Exactly reproduce each entry, leaving out nothing.

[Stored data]
BEGIN
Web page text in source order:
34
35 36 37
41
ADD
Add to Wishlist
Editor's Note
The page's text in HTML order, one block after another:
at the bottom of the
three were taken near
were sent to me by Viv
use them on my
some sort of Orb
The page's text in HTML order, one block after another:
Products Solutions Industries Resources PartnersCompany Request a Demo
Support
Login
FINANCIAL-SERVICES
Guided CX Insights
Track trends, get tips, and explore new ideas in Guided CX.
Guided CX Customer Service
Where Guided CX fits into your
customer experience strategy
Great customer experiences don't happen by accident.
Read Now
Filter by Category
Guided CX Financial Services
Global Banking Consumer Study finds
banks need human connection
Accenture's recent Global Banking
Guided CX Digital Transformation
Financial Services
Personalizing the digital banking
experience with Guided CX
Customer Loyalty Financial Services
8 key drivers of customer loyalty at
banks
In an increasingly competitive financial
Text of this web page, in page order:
END
:: Task output ::
Web page text in source order:
34
35 36 37
41
ADD
Add to Wishlist
Editor's Note
The page's text in HTML order, one block after another:
at the bottom of the
three were taken near
were sent to me by Viv
use them on my
some sort of Orb
The page's text in HTML order, one block after another:
Products Solutions Industries Resources PartnersCompany Request a Demo
Support
Login
FINANCIAL-SERVICES
Guided CX Insights
Track trends, get tips, and explore new ideas in Guided CX.
Guided CX Customer Service
Where Guided CX fits into your
customer experience strategy
Great customer experiences don't happen by accident.
Read Now
Filter by Category
Guided CX Financial Services
Global Banking Consumer Study finds
banks need human connection
Accenture's recent Global Banking
Guided CX Digital Transformation
Financial Services
Personalizing the digital banking
experience with Guided CX
Customer Loyalty Financial Services
8 key drivers of customer loyalty at
banks
In an increasingly competitive financial
Text of this web page, in page order:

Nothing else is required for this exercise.